10x Engineers & Pro Sports Drafts

Now that we've established that, let's break the pattern.

Consider the NBA draft. There are 2 prospects on the board. Prospect #1 is a polished, well-rounded player (solid shooter, solid defender, solid passer, no real weaknesses but no real elite skill). Prospect #2 is the raw athlete with a top-1% physical trait ̵1; but comes with massive holes in his fundamentals, shooting, basketball IQ, even his effort. Most people, given the choice, would go Prospect #1, simply because doing so is safer. But the best teams in the league, year after year, draft Prospect #2. Not always, not unanimously, but at rates that have only increased as front offices have gotten more analytically sophisticated. The polished prospect with no elite skill is the one that falls.

From the investing standpoint, that makes no sense. Variance destroys terminal value. The goal of any draft (or hiring, or venture investment) is to maximize value. Yet...here are billion-dollar organizations doing the exact opposite time and time again. But, if you step back, you'll see it's actually the same question as above, with a different aggregation mechanism.

In a draft (or hiring, or venture investing), the value a player generates is not the sum or product of their traits. It's the maximum of those traits relative to replacement at that role. The rest of the roster patches the holes. A coach can hide a player's weaknesses with scheme; a coach cannot manufacture an elite trait that isn't there. A good manager or account executive or assistant can patch over a 10x engineer with no people skills, or an elite marketer who happens to have no organizational ability or a world-class salesperson who happens to be a world-class jerk to colleagues. In each case, the scarce capability gets paid because scarce capabilities are the only thing that can't be substituted across a sufficiently large talent pool. The "good at everything, great at nothing" generalist provides no scarce capability. There are thousands of B+ generalists available, so he generates no premium. The specialist with one top-0.1% trait provides value the organization can't otherwise create.

Here's where this gets interesting: mathematically, this is the same math as the investing case, run through a different aggregation function.

When the payoff function is f(max(X₁, X₂, ̷0;, Xₙ)) instead of f(∏Xᵢ), the variance preference inverts. Fat tails become an asset, because the maximum of a fat-tailed distribution beats the maximum of a thin-tailed one almost as the sample size grows. The same statistical property that destroys terminal wealth in a multiplicative system creates value in a max-order system. The system doesn't dictate the answer. The function does.

This is extreme value theory in plain English.

The behavior of the maximum of a sample is governed by the tail of the underlying distribution, not by its center. If you want the maximum to be large, you want a fat tail, even at the cost of a lower mean and a worse floor, because the floor is irrelevant when only the peak gets counted. If you want the product to be large, you want a thin tail, even at the cost of a lower peak, because the floor is everything when bad outcomes (i.e. down years) multiply against you over subsequent time periods.

Same math. Opposite optimal path forward.

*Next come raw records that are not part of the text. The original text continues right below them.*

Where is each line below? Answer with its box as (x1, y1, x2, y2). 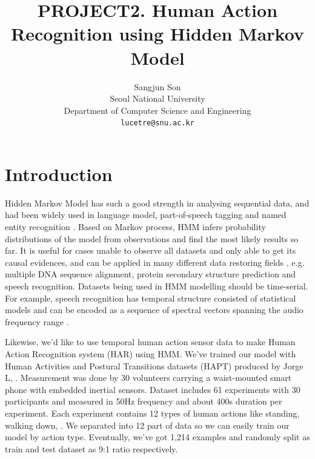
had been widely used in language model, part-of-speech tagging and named (5, 208, 287, 221)
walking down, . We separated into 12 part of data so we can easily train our (5, 418, 290, 431)
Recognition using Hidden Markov (11, 21, 304, 46)
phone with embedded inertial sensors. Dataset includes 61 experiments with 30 (5, 383, 300, 395)
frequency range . (5, 315, 69, 328)
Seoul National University (110, 92, 205, 105)
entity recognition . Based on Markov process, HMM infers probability (5, 220, 266, 233)
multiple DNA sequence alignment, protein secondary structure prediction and (5, 268, 296, 280)

Most people spend an inordinate amount of time (unknowingly) asking the question, "should I prefer high variance or low variance?" Think about your own life. Most parents want their kids to be solid students (low variance), but they play the lottery (about as high variance as it gets). They want predictability in income (low variance), while investing $25k in a crazy startup idea (high variance). The irony is that the question has no universal answer. It's the wrong question. The right question, the one that resolves the contradiction from the opening, is this: what function aggregates my outcomes, and what variance does that function reward?

Once you start asking that question, you'll find (as I have) that it completely changes the way you approach your job, marketing questions, investment questions ̵1; you name it.

3 Aggregators Cover Most Decisions Worth Making:

Multiplicative aggregation: outcomes compound across periods and terminal value is the product of intermediate values. Lifetime (or retirement) wealth, durable institution-building, individual reputation over time, brand equity, organizational trust. In each of these cases, variance is punished. The optimum is low variance at an acceptable mean.

Maximum-order aggregation: outcomes are decided by the best realization out of many attempts and the rest get discarded. Drafts, venture portfolios, creative testing, A+/elite talent hiring, R&D, startup formation. For every one, variance is rewarded. The optimum is high variance at acceptable floor.

Additive aggregation: outcomes sum across decisions. Variance is roughly neutral because errors wash out. Most operational decisions, most run-rate optimization, most steady-state business activity. The optimum is whatever maximizes the mean.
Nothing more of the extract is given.